Testing is starting in a managed space of the hospital and can step by step develop to extra energetic environments, he mentioned.
“BayCare Health System is an ideal early partner for Rovex because it combines operational scale with a willingness to thoughtfully evaluate new approaches to technology,” defined Crabb. “They are regionally close, which matters for a high-touch pilot, and they are part of a strong, increasingly innovation-oriented health care region in West Central Florida.”
“Just as importantly, BayCare understands that effective hospital logistics play a direct role in improving patient care,” he mentioned. “From our perspective, we believe the fit came from our novel approach to supporting health care workers while also addressing important operational processes inside the hospital.”

The robotic transport system with a hospital stretcher in the course of the pilot at Morton Plant Hospital in Clearwater, Fla. Supply: Rovex
Companions say techniques will increase current staffers
BayCare and Rovex added that the expertise is designed to help — not substitute — group members by lowering bodily pressure and operational burden, serving to care groups focus extra totally on sufferers. Rovex is working with hospital staffers in the course of the pilot.
“BayCare team members will interact with the robot during the pilot, as it is being developed to support hospital staff and patients, and real‑world feedback is critical to evaluating workflow fit and operational value,” mentioned Crabb. “During the current phase, Rovex personnel will serve as the primary on‑site operators and will remain closely involved in overseeing the system.”
How have healthcare community staff responded thus far?
“The early feedback has been largely positive. A lot of the immediate reaction has been that the robot is visually compelling and approachable,” Crabb replied. “We have also heard people ask when they will get to be transported by it, which obviously reflects curiosity and trust, and we have heard that the concept makes intuitive sense in a hospital setting. At this stage, we view that as encouraging early signal, while recognizing that the real value will come from what we learn operationally over the course of the pilot.”

The Rovex pilot at Morton Plant Hospital is evaluating hospital workflows and transport patterns. Supply: Rovex
Each Rovex and BayCare count on to be taught extra
Rovex has not wanted to adapt its techniques for BayCare, however the companions are already studying from the pilot, mentioned Crabb.
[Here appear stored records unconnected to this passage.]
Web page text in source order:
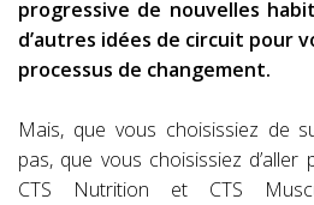
progressive de nouvelles
d’autres idées de circuit pour
processus de changement.
Mais, que vous choisissiez de
pas, que vous choisissiez d’aller
CTS Nutrition et CTS

“We did not customize the underlying hardware or software specifically for BayCare’s environment ahead of the pilot,” he mentioned. “Our approach is to build a system that can generalize across various hospital settings, while still learning the specifics of each site through mapping, workflow analysis, and phased deployment. We have already completed initial mapping work as part of the pilot kickoff, and that is a key part of how we understand routes, transport patterns, and operational opportunities within the hospital.”
By means of this pilot, BayCare mentioned it may consider how rising applied sciences like robotics can complement current workflows, help secure operations, and enhance resilience.
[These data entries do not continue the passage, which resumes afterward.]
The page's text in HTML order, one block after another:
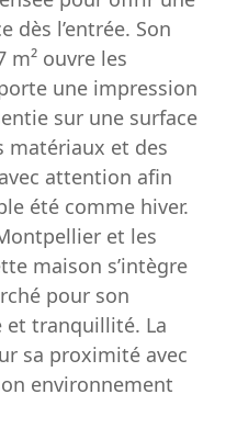
dès l’entrée. Son
m² ouvre les
une impression
sur une surface
matériaux et des
attention afin
été comme hiver.
et les
maison s’intègre
pour son
et tranquillité. La
sa proximité avec
environnement
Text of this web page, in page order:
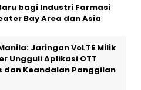
bagi Industri Farmasi
Bay Area dan Asia
Jaringan VoLTE Milik
Ungguli Aplikasi OTT
dan Keandalan Panggilan
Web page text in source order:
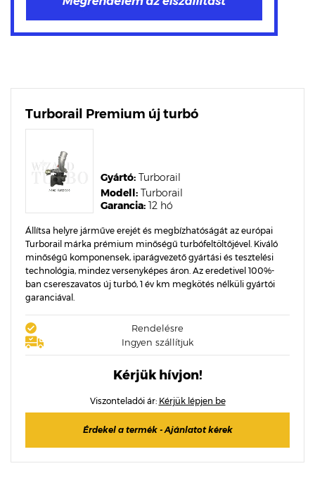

“What’s most compelling about this pilot is the chance to closely evaluate and learn,” mentioned Dr. Chris Bucciarelli, BayCare’s vp of ambulatory companies and chief medical officer.
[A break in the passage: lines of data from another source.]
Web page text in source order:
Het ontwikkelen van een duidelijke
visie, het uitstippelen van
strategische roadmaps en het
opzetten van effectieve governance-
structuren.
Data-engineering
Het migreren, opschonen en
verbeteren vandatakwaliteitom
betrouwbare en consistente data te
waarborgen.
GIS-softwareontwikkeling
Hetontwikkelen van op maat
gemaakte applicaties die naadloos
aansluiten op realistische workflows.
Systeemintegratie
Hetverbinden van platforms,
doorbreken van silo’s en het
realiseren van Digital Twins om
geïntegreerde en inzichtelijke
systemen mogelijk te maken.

“By carefully studying how robotics may support patient transport in a real hospital environment, we can generate insights that extend well beyond one facility,” he said. “Those learnings have the potential to inform how health systems everywhere think about designing care environments that better support both patients and the people who care for them.”

The Rovex robotic isn’t transporting sufferers in the course of the pilot at BayCare’s facility. Supply: Rovex
The publish Rovex and BayCare associate to discover in-hospital transport robots appeared first on The Robotic Report.